Rabbi Mark Hillel Kunis
2/4/12
BO 5772
Time Magazine was right when it named its Person of the Year, “The Protestor.” 2011 was filled with protestors in Tunisia, Egypt, Syria, Yemen, Bahrain, Mexico, India, Chile, Moscow—even Tel Aviv and the Wall St. area of NY were not exempt—all crying out for change.
The 1st protest movement in history can be found in today’s parsha when Moses appears before Pharaoh and tells him that Gd has commanded (Ex. 10:3): Shalach et ami, “Let my people go!” Those words became the rallying cry not only of the Jewish protest movement against the Egyptians, but most every protest movement in history…from the American Revolution to the French Revolution, from the civil rights movement to the Soviet Jewry movement. But the fact is that we have not paid enough attention to what follows Moses’ words, “Let My people go”: Shalach et ami v’yavduni, “Let my people go so that they may serve Me.” Freedom alone is not enough. That’s why so many revolutions devolved into chaos and violence. There must be a commitment to principles that guarantee continued freedom.

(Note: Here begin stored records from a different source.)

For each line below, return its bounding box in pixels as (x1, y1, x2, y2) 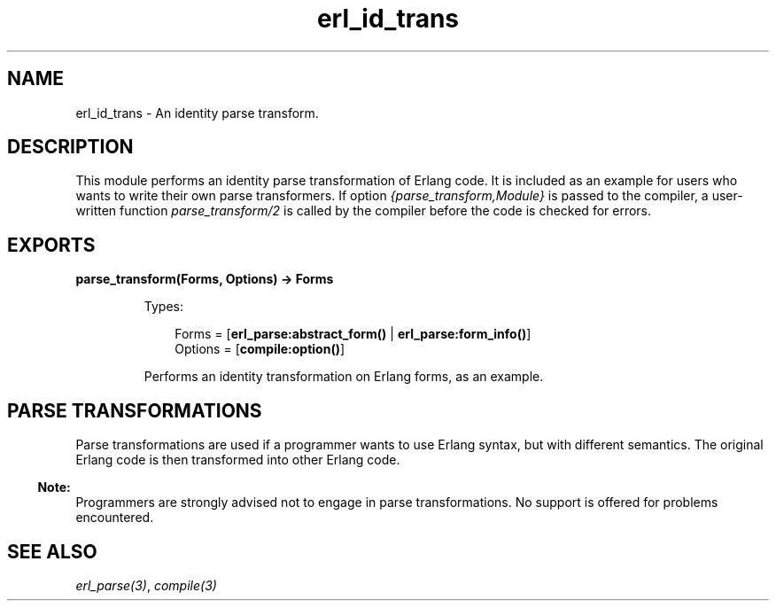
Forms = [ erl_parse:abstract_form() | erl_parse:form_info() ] (175, 326, 532, 342)
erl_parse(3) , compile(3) (75, 577, 217, 593)
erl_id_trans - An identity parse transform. (75, 105, 319, 121)
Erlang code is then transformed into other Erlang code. (75, 452, 400, 468)
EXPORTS (7, 233, 96, 256)
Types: (144, 299, 183, 315)
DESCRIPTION (7, 136, 134, 159)
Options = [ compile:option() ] (175, 341, 345, 357)
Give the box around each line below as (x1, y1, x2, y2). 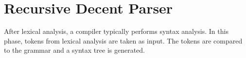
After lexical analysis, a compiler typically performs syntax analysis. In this (4, 26, 228, 36)
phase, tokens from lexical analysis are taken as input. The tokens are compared (4, 35, 243, 45)
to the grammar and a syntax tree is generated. (4, 45, 145, 55)
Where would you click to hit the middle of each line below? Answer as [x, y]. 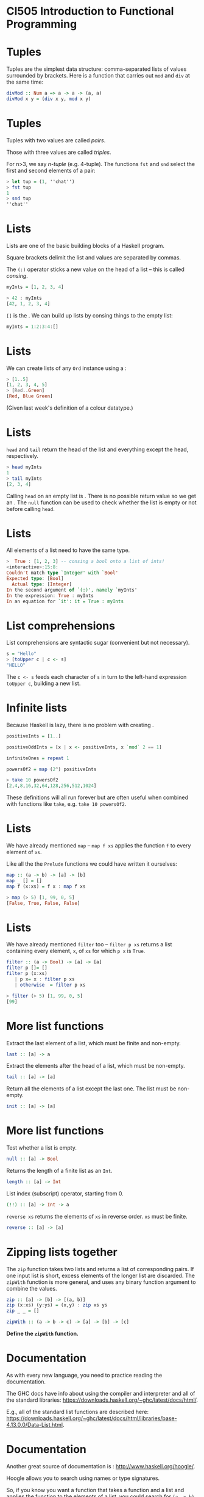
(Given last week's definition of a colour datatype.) [70, 408]
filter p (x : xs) [27, 974]
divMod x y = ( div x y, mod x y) [49, 99]
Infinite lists [37, 708]
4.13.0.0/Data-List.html [34, 1424]
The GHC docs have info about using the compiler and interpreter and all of [101, 1393]
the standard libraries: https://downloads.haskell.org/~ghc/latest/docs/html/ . [102, 1400]
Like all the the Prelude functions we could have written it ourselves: [92, 864]
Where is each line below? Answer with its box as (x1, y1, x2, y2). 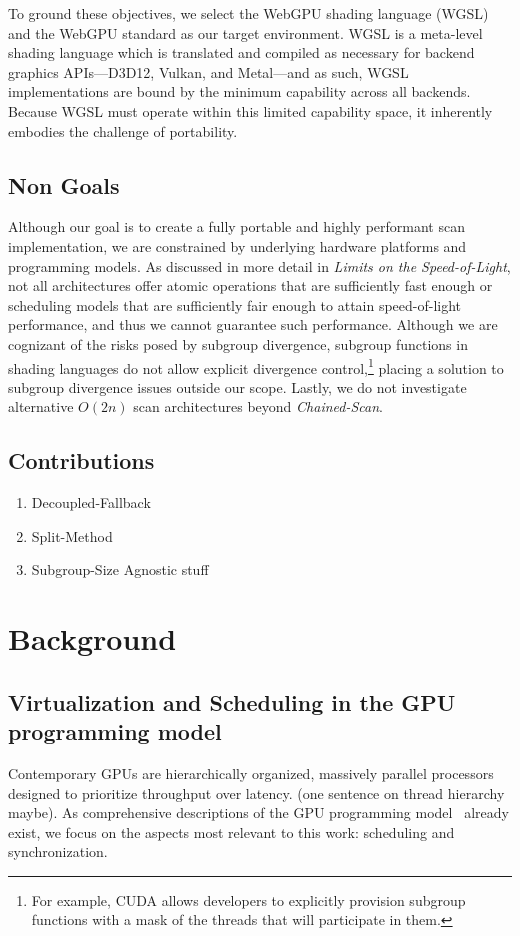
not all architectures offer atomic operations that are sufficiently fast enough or (8, 275, 493, 296)
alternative (8, 396, 74, 417)
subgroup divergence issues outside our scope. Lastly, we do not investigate (8, 376, 467, 397)
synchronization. (8, 841, 108, 862)
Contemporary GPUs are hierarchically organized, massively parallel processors (8, 762, 494, 783)
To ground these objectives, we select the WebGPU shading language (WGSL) (8, 3, 489, 23)
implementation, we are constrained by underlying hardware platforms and (8, 235, 467, 256)
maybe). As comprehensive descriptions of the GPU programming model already (8, 802, 509, 823)
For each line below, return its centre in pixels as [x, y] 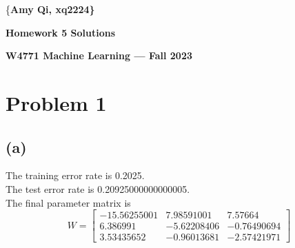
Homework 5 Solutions [61, 32]
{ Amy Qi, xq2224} [50, 9]
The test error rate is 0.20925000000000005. [98, 188]
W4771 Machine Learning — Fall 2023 [99, 55]
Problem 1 [56, 102]
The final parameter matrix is [68, 202]
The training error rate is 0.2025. [75, 175]
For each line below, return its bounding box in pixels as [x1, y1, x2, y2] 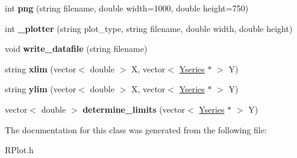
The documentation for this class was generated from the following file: [5, 123, 267, 136]
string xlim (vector [5, 62, 77, 75]
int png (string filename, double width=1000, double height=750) [5, 2, 249, 14]
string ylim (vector [5, 83, 77, 95]
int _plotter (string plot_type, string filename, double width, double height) [5, 22, 293, 34]
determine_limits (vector [83, 103, 186, 115]
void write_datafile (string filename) [5, 42, 148, 55]
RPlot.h [5, 144, 34, 156]
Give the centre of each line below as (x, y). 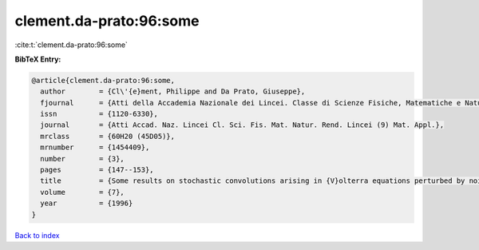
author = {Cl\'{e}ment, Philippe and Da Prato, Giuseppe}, (173, 91)
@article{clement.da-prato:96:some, (103, 80)
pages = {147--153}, (97, 170)
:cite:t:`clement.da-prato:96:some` (71, 45)
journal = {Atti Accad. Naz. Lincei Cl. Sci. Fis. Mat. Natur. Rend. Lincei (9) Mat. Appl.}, (242, 125)
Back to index (37, 235)
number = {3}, (83, 159)
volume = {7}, (83, 192)
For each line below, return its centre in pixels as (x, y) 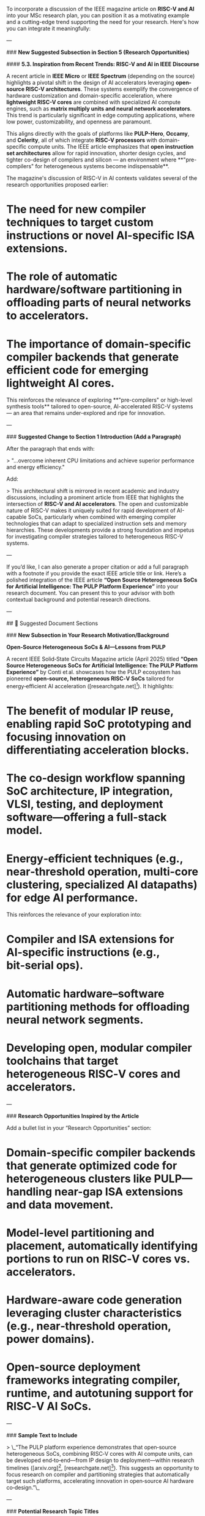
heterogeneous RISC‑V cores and (93, 1074)
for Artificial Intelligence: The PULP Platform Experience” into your (92, 586)
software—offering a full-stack (87, 818)
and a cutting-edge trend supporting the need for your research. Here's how (102, 22)
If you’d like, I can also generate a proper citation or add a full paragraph (97, 567)
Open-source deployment (73, 1367)
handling (29, 1191)
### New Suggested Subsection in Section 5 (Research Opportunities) (98, 52)
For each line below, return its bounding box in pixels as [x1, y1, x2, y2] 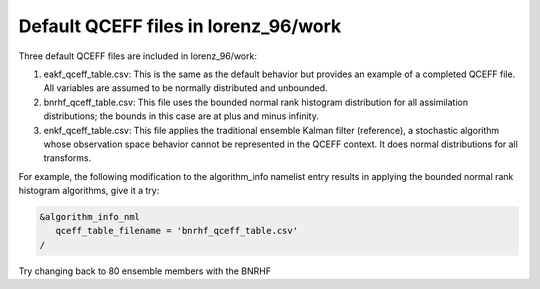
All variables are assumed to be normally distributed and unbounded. [43, 82, 329, 94]
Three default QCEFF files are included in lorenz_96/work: [18, 50, 257, 62]
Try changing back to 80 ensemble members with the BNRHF [18, 265, 272, 277]
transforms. [43, 152, 92, 164]
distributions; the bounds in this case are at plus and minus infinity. [43, 110, 319, 122]
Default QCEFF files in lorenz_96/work [18, 15, 342, 37]
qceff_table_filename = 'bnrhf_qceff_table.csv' [55, 225, 299, 237]
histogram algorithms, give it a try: [18, 185, 160, 197]
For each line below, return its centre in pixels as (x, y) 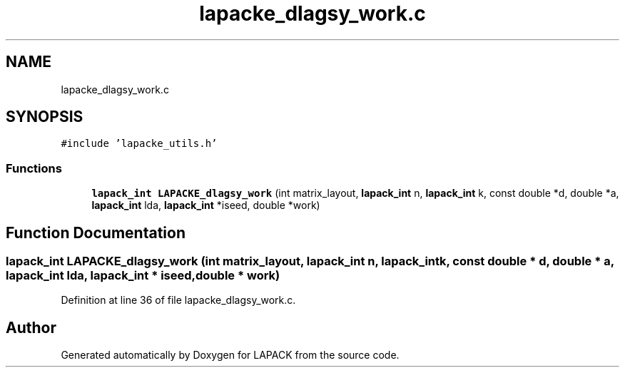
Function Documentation (96, 233)
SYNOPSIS (45, 117)
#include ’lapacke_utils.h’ (139, 144)
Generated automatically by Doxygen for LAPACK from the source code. (230, 355)
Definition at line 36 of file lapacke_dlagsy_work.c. (178, 300)
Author (31, 327)
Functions (34, 168)
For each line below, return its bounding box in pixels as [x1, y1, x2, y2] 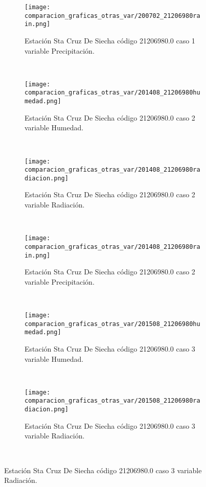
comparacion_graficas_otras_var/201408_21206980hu [25, 89, 200, 97]
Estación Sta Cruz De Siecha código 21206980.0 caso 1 [25, 35, 195, 45]
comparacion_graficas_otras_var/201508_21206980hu [25, 320, 200, 328]
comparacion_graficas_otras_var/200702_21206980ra [25, 12, 200, 19]
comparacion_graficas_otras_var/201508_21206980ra [25, 397, 200, 405]
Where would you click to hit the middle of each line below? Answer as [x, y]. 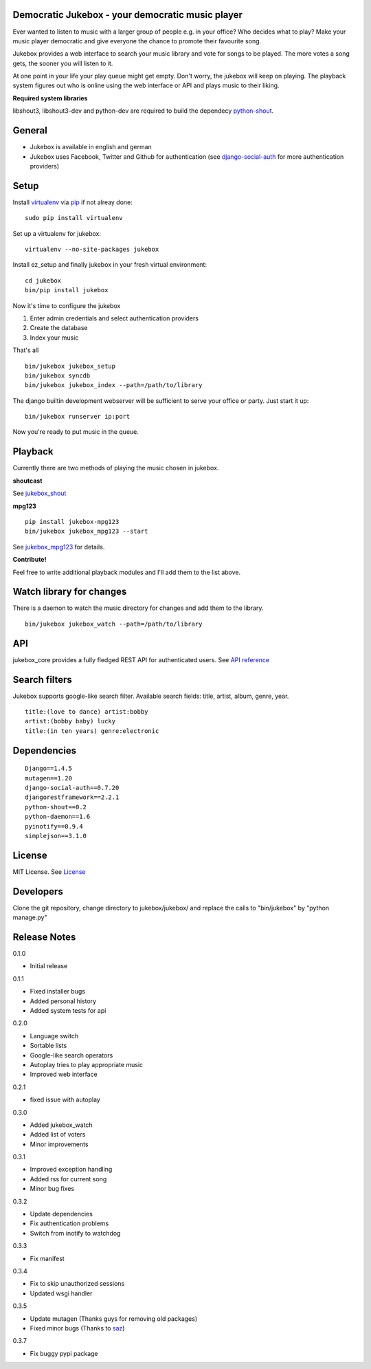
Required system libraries [50, 98]
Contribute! [30, 560]
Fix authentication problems [69, 1223]
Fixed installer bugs [58, 992]
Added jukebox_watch [61, 1125]
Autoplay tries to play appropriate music [87, 1064]
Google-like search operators [71, 1055]
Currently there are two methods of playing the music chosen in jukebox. [116, 468]
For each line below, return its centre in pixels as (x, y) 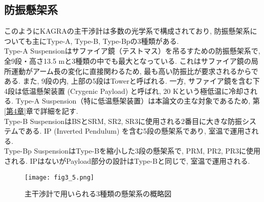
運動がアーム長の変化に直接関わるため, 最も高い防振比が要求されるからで (135, 71)
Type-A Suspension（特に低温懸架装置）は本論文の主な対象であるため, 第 (138, 101)
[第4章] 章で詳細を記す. (41, 110)
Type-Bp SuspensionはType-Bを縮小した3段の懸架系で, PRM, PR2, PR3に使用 (133, 151)
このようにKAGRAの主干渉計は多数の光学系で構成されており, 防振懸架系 (127, 31)
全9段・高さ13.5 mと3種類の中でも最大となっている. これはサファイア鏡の (128, 60)
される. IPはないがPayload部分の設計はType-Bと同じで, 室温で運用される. (127, 160)
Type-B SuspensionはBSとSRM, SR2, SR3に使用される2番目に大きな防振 (123, 121)
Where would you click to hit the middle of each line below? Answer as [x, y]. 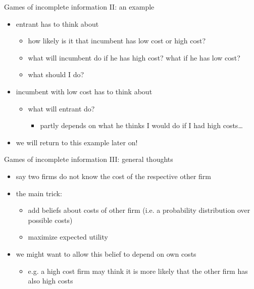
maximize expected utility [68, 237]
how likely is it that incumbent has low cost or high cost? [117, 41]
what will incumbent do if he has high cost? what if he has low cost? [134, 57]
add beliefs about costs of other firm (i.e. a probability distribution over [139, 210]
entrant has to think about [57, 23]
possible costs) [50, 220]
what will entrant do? [61, 108]
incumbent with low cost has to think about [84, 91]
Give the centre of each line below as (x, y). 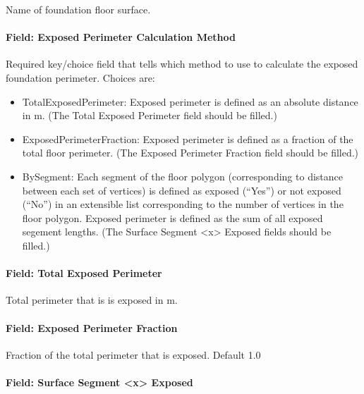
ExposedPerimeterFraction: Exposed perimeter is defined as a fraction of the (188, 138)
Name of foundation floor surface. (78, 9)
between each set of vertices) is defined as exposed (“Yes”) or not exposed (182, 190)
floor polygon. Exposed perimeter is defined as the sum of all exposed (172, 217)
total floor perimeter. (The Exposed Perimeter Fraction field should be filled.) (190, 153)
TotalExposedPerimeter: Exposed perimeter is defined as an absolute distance (190, 101)
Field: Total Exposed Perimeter (84, 273)
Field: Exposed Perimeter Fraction (92, 327)
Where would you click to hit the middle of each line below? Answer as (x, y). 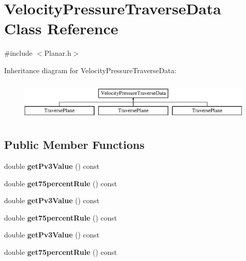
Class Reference (61, 28)
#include (18, 53)
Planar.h (58, 53)
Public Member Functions (74, 145)
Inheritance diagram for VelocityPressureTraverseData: (90, 70)
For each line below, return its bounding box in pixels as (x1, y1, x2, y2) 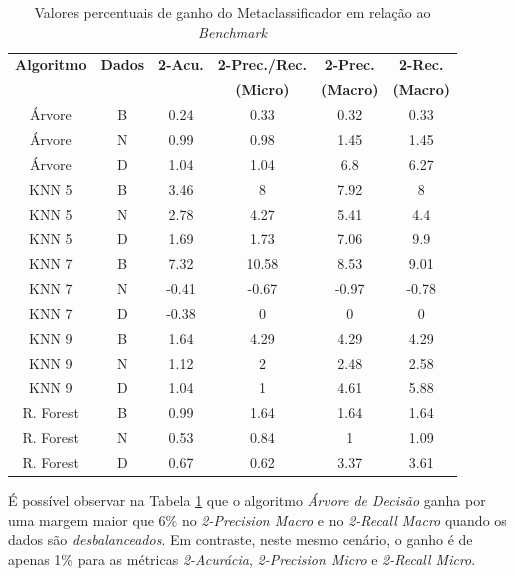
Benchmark (198, 21, 267, 42)
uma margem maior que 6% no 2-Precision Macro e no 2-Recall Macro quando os (8, 509, 507, 530)
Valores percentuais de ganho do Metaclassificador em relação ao (34, 2, 431, 22)
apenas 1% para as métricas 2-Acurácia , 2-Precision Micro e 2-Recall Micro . (8, 548, 476, 569)
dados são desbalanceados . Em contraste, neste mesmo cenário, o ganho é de (8, 529, 473, 550)
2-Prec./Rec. (217, 54, 307, 75)
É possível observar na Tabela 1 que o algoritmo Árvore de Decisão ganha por (8, 490, 486, 511)
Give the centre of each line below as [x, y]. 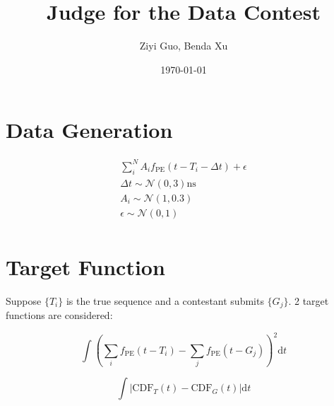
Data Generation [89, 130]
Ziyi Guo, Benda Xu [184, 46]
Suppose [24, 300]
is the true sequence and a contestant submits [165, 300]
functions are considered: [59, 315]
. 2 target [309, 300]
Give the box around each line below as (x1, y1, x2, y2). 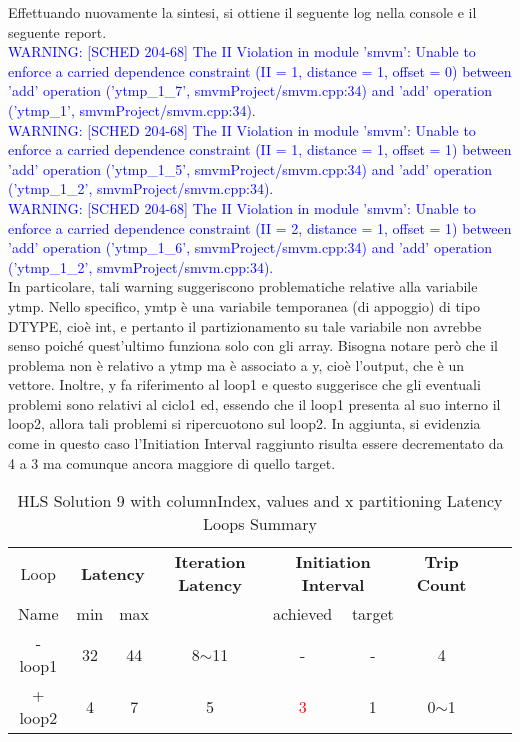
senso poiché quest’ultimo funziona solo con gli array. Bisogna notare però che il (8, 335, 498, 356)
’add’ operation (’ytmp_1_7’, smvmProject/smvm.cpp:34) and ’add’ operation (8, 80, 492, 101)
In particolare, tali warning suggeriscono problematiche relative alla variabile (8, 276, 478, 297)
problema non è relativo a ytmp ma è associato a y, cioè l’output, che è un (8, 354, 464, 375)
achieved (273, 602, 333, 626)
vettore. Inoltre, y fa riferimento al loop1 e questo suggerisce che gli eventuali (8, 374, 481, 395)
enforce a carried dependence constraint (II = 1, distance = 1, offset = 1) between (8, 139, 512, 160)
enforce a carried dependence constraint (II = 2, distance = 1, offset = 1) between (8, 217, 512, 238)

A few weeks ago the Jewish world was shocked as a new round of protests came out from Israel. This time it was not the Intifada of the Palestinians, but the protest of Hareidim. It took me a couple of weeks to process what had happened and now I’m ready to share my thoughts with you. Hareidim are ultra-religious Jews. Because of their very large families, they are now a significant part of the Israeli population. It 1st started in the city of Beit Shemesh where a group of ultra-Orthodox Hareidim taunted, cursed and spat on a 7-year-old girl walking to school who they claimed was not dressed modestly enough. I saw her on a You Tube video. She had a skirt down to her calves and a shirt with sleeves midway between her elbows and her wrists—pretty modest by most standards.
It soon escalated to another protest on New Year’s Eve which sent shock waves through the Jewish world. The protest was against the government of Israel and the people of Israel who they claim oppress them and their way of life. And to show how badly they are oppressed some of them dressed themselves and their children in concentration camp garb, wearing a yellow star, just as the Jews were oppressed in Europe and then ultimately destroyed.
The anger and revulsion this protest evoked was unparalleled! We cry out when any group uses Holocaust symbols inappropriately. How much more so when it’s other Jews whose own families went up in smoke in Hitler’s ovens? For them to use Holocaust symbols and to use it against the State of Israel…to compare the State of Israel to Nazi Germany…you tell me: Can anything be more obscene? And don’t kid yourselves: this was not just a small group of renegade troublemakers. They’re part of a very large group that supports them and whose Rabbinic leaders attended and supported the protest.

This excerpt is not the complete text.